As to why taking the address of an rvalue is illegal, the main reason is
because the standard says so. Historically, it's forbidden because such
constants often never exist as a separate object in memory, and thus
have no address. Today... one could imagine other solutions: compilers
are smart enough to put them in memory if you took their address, and
not otherwise; and rvalues of class type do have a memory address.
The rules are somewhat arbitrary (and would be, regardless of what they
were)—hopefully, any rules which would allow taking the address of
a literal would make its type int const*, and not int*.
In C++, I'm wondering why the bool type is 8 bits long (on my system), where only one bit is enough to hold the boolean value ?
I used to believe it was for performance reasons, but then on a 32 bits or 64 bits machine, where registers are 32 or 64 bits wide, what's the performance advantage ?
Or is it just one of these 'historical' reasons ?
Because every C++ data type must be addressable.
How would you create a pointer to a single bit? You can't. But you can create a pointer to a byte. So a boolean in C++ is typically byte-sized. (It may be larger as well. That's up to the implementation. The main thing is that it must be addressable, so no C++ datatype can be smaller than a byte)
Memory is byte addressable. You cannot address a single bit, without shifting or masking the byte read from memory. I would imagine this is a very large reason.
A boolean type normally follows the smallest unit of addressable memory of the target machine (i.e. usually the 8bits byte).
Access to memory is always in "chunks" (multiple of words, this is for efficiency at the hardware level, bus transactions): a boolean bit cannot be addressed "alone" in most CPU systems. Of course, once the data is contained in a register, there are often specialized instructions to manipulate bits independently.
For this reason, it is quite common to use techniques of "bit packing" in order to increase efficiency in using "boolean" base data types. A technique such as enum (in C) with power of 2 coding is a good example. The same sort of trick is found in most languages.

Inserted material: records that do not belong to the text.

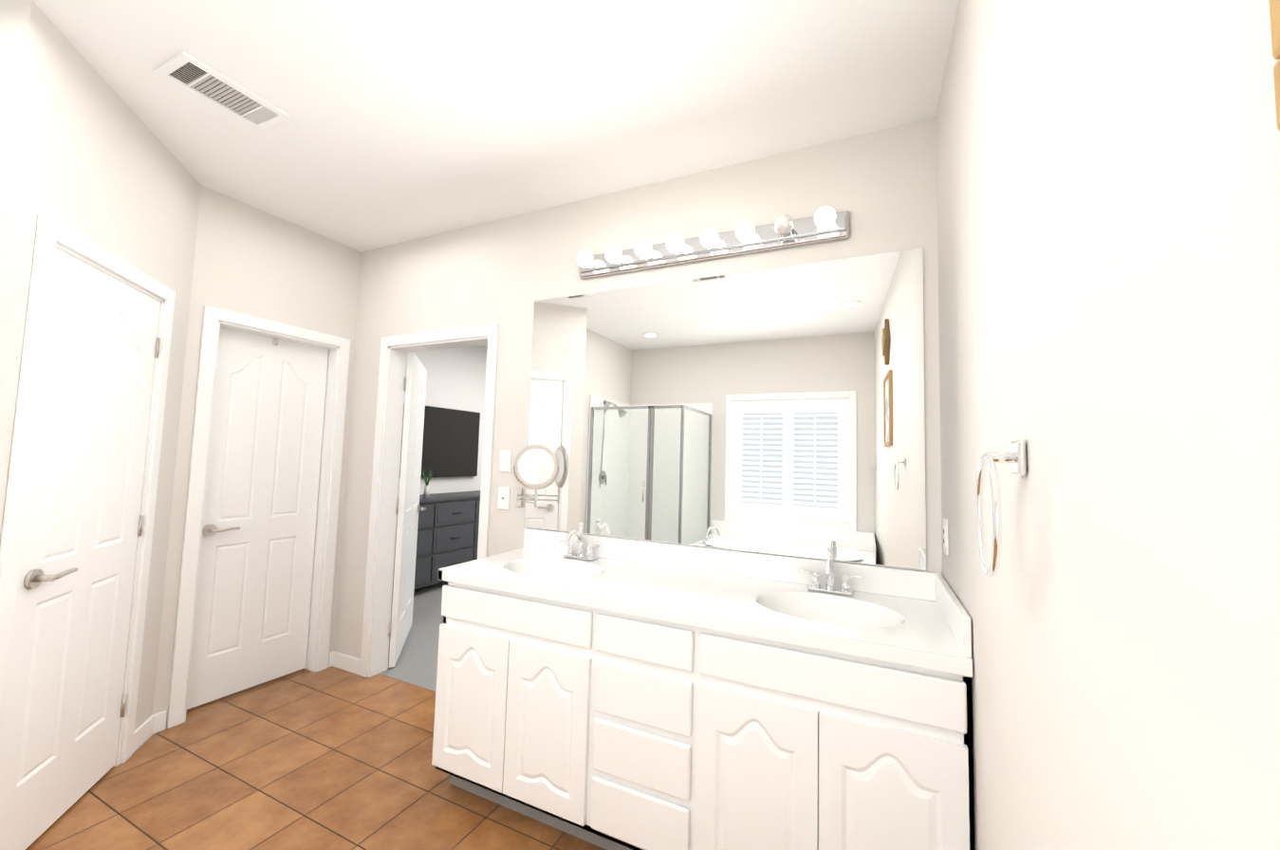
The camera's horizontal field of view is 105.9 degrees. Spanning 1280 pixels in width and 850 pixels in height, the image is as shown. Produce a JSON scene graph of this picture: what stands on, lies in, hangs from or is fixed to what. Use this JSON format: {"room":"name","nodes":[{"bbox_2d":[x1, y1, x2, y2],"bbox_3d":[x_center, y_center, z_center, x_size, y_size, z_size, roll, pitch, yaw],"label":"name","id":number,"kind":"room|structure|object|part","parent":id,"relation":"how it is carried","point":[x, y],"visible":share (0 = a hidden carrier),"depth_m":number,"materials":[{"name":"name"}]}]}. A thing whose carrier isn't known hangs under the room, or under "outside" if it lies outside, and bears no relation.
{"room":"bathroom","nodes":[
{"label":"bathroom","id":0,"kind":"room"},
{"bbox_2d":[0,0,31,256],"bbox_3d":[-2.160,0.054,1.335,0.533,2.720,0.120,3,-4,-22],"label":"wall","id":1,"kind":"structure","parent":0,"point":[14,15],"depth_m":1.44,"materials":[{"name":"white paint"}]},
{"bbox_2d":[0,0,201,730],"bbox_3d":[-2.150,0.090,1.867,0.120,2.720,1.098,3,-4,-22],"label":"wall","id":2,"kind":"structure","parent":0,"point":[96,161],"depth_m":1.77,"materials":[{"name":"white paint"}]},
{"bbox_2d":[0,246,160,849],"bbox_3d":[-2.112,0.422,1.832,0.153,2.030,0.665,3,-4,-22],"label":"door","id":3,"kind":"structure","parent":2,"relation":"in","point":[64,706],"depth_m":1.78,"materials":[{"name":"white painted wood"},{"name":"satin nickel"}]},
{"bbox_2d":[0,213,175,766],"bbox_3d":[-2.146,0.422,1.812,0.124,2.050,0.699,3,-4,-22],"label":"door frame","id":4,"kind":"structure","parent":2,"relation":"attached to","point":[148,443],"depth_m":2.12,"materials":[{"name":"white wood"}]},
{"bbox_2d":[132,714,154,753],"bbox_3d":[-2.125,1.405,1.803,0.012,0.090,1.100,3,-4,-22],"label":"baseboard","id":5,"kind":"structure","parent":2,"relation":"attached to","point":[143,732],"depth_m":2.23,"materials":[{"name":"white wood"}]},
{"bbox_2d":[152,185,360,728],"bbox_3d":[-2.180,0.150,2.795,0.120,2.720,0.922,0,-4,25],"label":"wall","id":6,"kind":"structure","parent":0,"point":[249,260],"depth_m":2.69,"materials":[{"name":"white paint"}]},
{"bbox_2d":[153,651,333,733],"bbox_3d":[-2.146,1.464,2.702,0.012,0.090,0.872,0,-4,25],"label":"baseboard","id":7,"kind":"structure","parent":6,"relation":"attached to","point":[159,725],"depth_m":2.33,"materials":[{"name":"white wood"}]},
{"bbox_2d":[186,327,328,709],"bbox_3d":[-2.215,0.485,2.826,0.153,2.030,0.630,0,-4,27],"label":"door","id":8,"kind":"structure","parent":6,"relation":"in","point":[252,604],"depth_m":2.79,"materials":[{"name":"white painted wood"},{"name":"satin nickel"}]},
{"bbox_2d":[272,337,278,345],"bbox_3d":[-2.159,-0.499,2.872,0.033,0.054,0.024,0,-4,27],"label":"hook","id":9,"kind":"object","parent":8,"relation":"attached to","point":[275,342],"visible":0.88,"depth_m":2.87,"materials":[{"name":"white plastic"}]},
{"bbox_2d":[166,305,350,728],"bbox_3d":[-2.175,0.487,2.802,0.124,2.050,0.664,0,-4,25],"label":"door frame","id":10,"kind":"structure","parent":6,"relation":"attached to","point":[322,516],"depth_m":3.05,"materials":[{"name":"white wood"}]},
{"bbox_2d":[25,666,606,849],"bbox_3d":[-1.759,1.465,1.126,4.950,0.100,3.510,0,-4,25],"label":"floor","id":11,"kind":"structure","parent":0,"point":[332,758],"depth_m":1.97,"materials":[{"name":"brown tile"}]},
{"bbox_2d":[431,522,974,849],"bbox_3d":[0.112,0.979,1.842,1.849,1.069,0.574,0,-4,25],"label":"bathroom vanity","id":12,"kind":"object","parent":11,"relation":"on","point":[611,693],"visible":1,"depth_m":1.57,"materials":[{"name":"white wood"}]},
{"bbox_2d":[437,527,973,678],"bbox_3d":[0.121,0.630,1.865,1.849,0.232,0.574,0,-4,25],"label":"countertop","id":13,"kind":"structure","parent":12,"relation":"on","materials":[{"name":"white stone"}]},
{"bbox_2d":[556,522,599,561],"bbox_3d":[-0.304,0.543,2.243,0.233,0.169,0.155,0,-4,25],"label":"faucet","id":14,"kind":"object","parent":13,"relation":"on","point":[569,556],"depth_m":2.27,"materials":[{"name":"silver metal"}]},
{"bbox_2d":[797,545,865,596],"bbox_3d":[0.696,0.539,1.774,0.233,0.169,0.155,0,-4,25],"label":"faucet","id":15,"kind":"object","parent":13,"relation":"on","point":[815,589],"depth_m":1.80,"materials":[{"name":"silver metal"}]},
{"bbox_2d":[379,581,445,691],"bbox_3d":[-0.118,1.743,4.625,4.950,0.100,4.240,0,-4,25],"label":"floor carpet","id":16,"kind":"object","parent":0,"point":[417,663],"depth_m":3.47,"materials":[{"name":"grey carpet"}]},
{"bbox_2d":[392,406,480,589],"bbox_3d":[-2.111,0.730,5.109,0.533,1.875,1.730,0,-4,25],"label":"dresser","id":17,"kind":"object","parent":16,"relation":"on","point":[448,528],"visible":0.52,"depth_m":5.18,"materials":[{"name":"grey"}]},
{"bbox_2d":[422,469,433,499],"bbox_3d":[-2.123,0.587,4.816,0.098,0.280,0.101,0,-4,25],"label":"plant","id":18,"kind":"object","parent":17,"relation":"on","point":[426,488],"depth_m":4.79,"materials":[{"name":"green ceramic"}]},
{"bbox_2d":[398,345,487,494],"bbox_3d":[-2.227,0.338,5.638,0.120,2.720,3.960,0,-4,25],"label":"wall","id":19,"kind":"structure","parent":0,"point":[455,379],"depth_m":5.65,"materials":[{"name":"white paint"}]},
{"bbox_2d":[392,406,480,480],"bbox_3d":[-2.313,0.182,5.248,0.051,0.775,1.500,0,-4,25],"label":"screen","id":20,"kind":"object","parent":19,"relation":"attached to","point":[451,436],"depth_m":5.50,"materials":[{"name":"black plastic"}]},
{"bbox_2d":[31,0,959,347],"bbox_3d":[-0.783,-1.195,3.228,4.950,0.100,7.750,0,-4,25],"label":"ceiling","id":21,"kind":"structure","parent":0,"point":[411,120],"depth_m":1.77,"materials":[{"name":"white paint"}]},
{"bbox_2d":[153,51,290,130],"bbox_3d":[-1.573,-1.253,1.837,0.210,0.012,0.340,0,-4,25],"label":"ceiling vent","id":22,"kind":"object","parent":21,"relation":"in","point":[184,70],"visible":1,"depth_m":1.82,"materials":[{"name":"white metal"}]},
{"bbox_2d":[332,117,942,675],"bbox_3d":[-0.386,0.182,2.521,3.600,2.720,0.132,0,-4,25],"label":"wall","id":23,"kind":"structure","parent":0,"point":[507,273],"depth_m":2.51,"materials":[{"name":"white paint"}]},
{"bbox_2d":[359,324,498,677],"bbox_3d":[-1.228,0.492,2.898,0.956,2.106,0.152,0,-4,25],"label":"door frame","id":24,"kind":"structure","parent":23,"relation":"attached to","point":[380,621],"depth_m":3.02,"materials":[{"name":"white wood"}]},
{"bbox_2d":[388,352,426,667],"bbox_3d":[-1.669,0.546,3.507,0.153,2.030,0.810,3,-4,-18],"label":"door","id":25,"kind":"structure","parent":24,"relation":"attached to","point":[407,511],"depth_m":3.31,"materials":[{"name":"white painted wood"},{"name":"satin nickel"}]},
{"bbox_2d":[497,486,509,509],"bbox_3d":[-0.735,0.395,2.601,0.075,0.118,0.010,0,-4,25],"label":"electrical outlet","id":26,"kind":"object","parent":23,"relation":"attached to","point":[503,498],"visible":1,"depth_m":2.60,"materials":[{"name":"white plastic"}]},
{"bbox_2d":[499,449,511,472],"bbox_3d":[-0.730,0.195,2.612,0.075,0.118,0.015,0,-4,25],"label":"switch plate","id":27,"kind":"object","parent":23,"relation":"attached to","point":[505,460],"visible":1,"depth_m":2.61,"materials":[{"name":"white plastic"}]},
{"bbox_2d":[512,445,559,507],"bbox_3d":[-0.555,0.263,2.433,0.291,0.329,0.181,0,-4,25],"label":"makeup mirror","id":28,"kind":"object","parent":23,"relation":"attached to","point":[535,467],"visible":1,"depth_m":2.39,"materials":[{"name":"silver metal"}]},
{"bbox_2d":[576,206,849,278],"bbox_3d":[0.243,-0.811,2.163,1.270,0.110,0.147,0,-4,25],"label":"sconce","id":29,"kind":"object","parent":23,"relation":"attached to","point":[825,224],"visible":1,"depth_m":2.13,"materials":[{"name":"chrome"},{"name":"glass"}]},
{"bbox_3d":[-0.269,-0.812,2.366,0.080,0.080,0.080,0,-4,25],"label":"bulb","id":30,"kind":"part","parent":29,"relation":"part of","materials":[{"name":"white glass"}]},
{"bbox_3d":[-0.127,-0.813,2.299,0.080,0.080,0.080,0,-4,25],"label":"bulb","id":31,"kind":"part","parent":29,"relation":"part of","materials":[{"name":"white glass"}]},
{"bbox_3d":[0.016,-0.813,2.232,0.080,0.080,0.080,0,-4,25],"label":"bulb","id":32,"kind":"part","parent":29,"relation":"part of","materials":[{"name":"white glass"}]},
{"bbox_3d":[0.158,-0.814,2.166,0.080,0.080,0.080,0,-4,25],"label":"bulb","id":33,"kind":"part","parent":29,"relation":"part of","materials":[{"name":"white glass"}]},
{"bbox_3d":[0.300,-0.814,2.099,0.080,0.080,0.080,0,-4,25],"label":"bulb","id":34,"kind":"part","parent":29,"relation":"part of","materials":[{"name":"white glass"}]},
{"bbox_3d":[0.443,-0.815,2.032,0.080,0.080,0.080,0,-4,25],"label":"bulb","id":35,"kind":"part","parent":29,"relation":"part of","materials":[{"name":"white glass"}]},
{"bbox_3d":[0.585,-0.815,1.966,0.080,0.080,0.080,0,-4,25],"label":"bulb","id":36,"kind":"part","parent":29,"relation":"part of","materials":[{"name":"white glass"}]},
{"bbox_3d":[0.727,-0.816,1.899,0.080,0.080,0.080,0,-4,25],"label":"bulb","id":37,"kind":"part","parent":29,"relation":"part of","materials":[{"name":"white glass"}]},
{"bbox_2d":[524,247,926,570],"bbox_3d":[0.236,-0.070,2.185,1.818,1.207,0.005,0,-4,25],"label":"wall mirror","id":38,"kind":"object","parent":23,"relation":"attached to","point":[779,411],"visible":1,"depth_m":2.08,"materials":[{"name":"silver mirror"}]},
{"bbox_2d":[935,0,980,849],"bbox_3d":[1.051,0.156,1.523,0.120,2.720,0.720,0,-4,25],"label":"wall","id":39,"kind":"structure","parent":0,"point":[956,484],"depth_m":1.44,"materials":[{"name":"white paint"}]},
{"bbox_2d":[943,517,948,556],"bbox_3d":[1.026,0.374,1.623,0.010,0.118,0.075,0,-4,25],"label":"outlet","id":40,"kind":"object","parent":39,"relation":"attached to","point":[946,535],"visible":1,"depth_m":1.59,"materials":[{"name":"white plastic"}]},
{"bbox_2d":[964,0,1279,849],"bbox_3d":[0.212,0.028,-0.054,0.120,2.720,2.856,0,-4,29],"label":"wall","id":41,"kind":"structure","parent":0,"point":[1124,235],"depth_m":0.38,"materials":[{"name":"white paint"}]},
{"bbox_2d":[975,440,1026,577],"bbox_3d":[0.533,0.122,0.708,0.049,0.200,0.188,0,-4,29],"label":"towel ring","id":42,"kind":"object","parent":41,"relation":"attached to","point":[1015,456],"visible":1,"depth_m":0.69,"materials":[{"name":"silver metal"}]},
{"bbox_2d":[1268,0,1279,130],"bbox_3d":[0.174,-0.399,0.031,0.021,0.540,0.400,0,-4,29],"label":"framed print","id":43,"kind":"object","parent":41,"relation":"attached to","point":[1274,10],"visible":1,"depth_m":0.19,"materials":[{"name":"brown wood"}]}
]}

Updated: Thanks to a excellent discussion, it was brought to my attention that sizeof(char)==1 by definition in C++. Hence, addressing of a "boolean" data type is pretty tied to the smallest unit of addressable memory (reinforces my point).

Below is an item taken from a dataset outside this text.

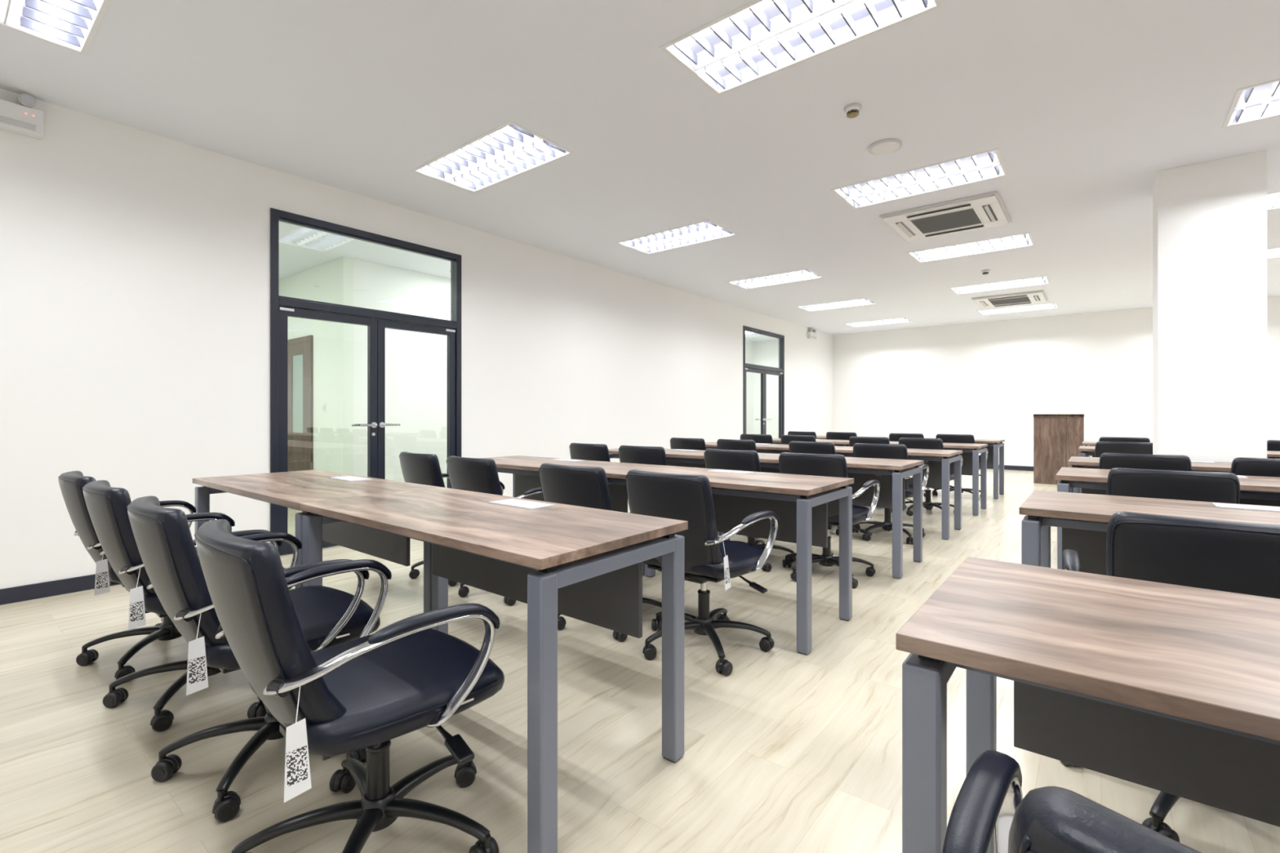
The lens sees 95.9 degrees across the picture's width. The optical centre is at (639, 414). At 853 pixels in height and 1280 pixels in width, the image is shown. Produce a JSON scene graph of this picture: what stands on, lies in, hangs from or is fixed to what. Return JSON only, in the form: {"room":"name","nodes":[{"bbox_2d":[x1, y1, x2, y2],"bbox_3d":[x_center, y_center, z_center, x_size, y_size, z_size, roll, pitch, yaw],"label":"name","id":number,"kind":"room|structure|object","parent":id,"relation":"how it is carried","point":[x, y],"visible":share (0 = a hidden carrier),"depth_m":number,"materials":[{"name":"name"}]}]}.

The answers about 8-bits being the smallest amount of memory that is addressable are correct. However, some languages can use 1-bit for booleans, in a way. I seem to remember Pascal implementing sets as bit strings. That is, for the following set:
{1, 2, 5, 7}
You might have this in memory:
01100101
You can, of course, do something similar in C / C++ if you want. (If you're keeping track of a bunch of booleans, it could make sense, but it really depends on the situation.)
I know this is old but I thought I'd throw in my 2 cents.
If you limit your boolean or data type to one bit then your application is at risk for memory curruption. How do you handle error stats in memory that is only one bit long?
I went to a job interview and one of the statements the program lead said to me was, "When we send the signal to launch a missle we just send a simple one bit on off bit via wireless. Sending one bit is extremelly fast and we need that signal to be as fast as possible."
Well, it was a test to see if I understood the concepts and bits, bytes, and error handling. How easy would it for a bad guy to send out a one bit msg. Or what happens if during transmittion the bit gets flipped the other way.
Some embedded compilers have an int1 type that is used to bit-pack boolean flags (e.g. CCS series of C compilers for Microchip MPU's). Setting, clearing, and testing these variables uses single-instruction bit-level instructions, but the compiler will not permit any other operations (e.g. taking the address of the variable), for the reasons noted in other answers.
Note, however, that std::vector<bool> is allowed to use bit-packing, i.e. to store the bits in smaller units than an ordinary bool. But it is not required.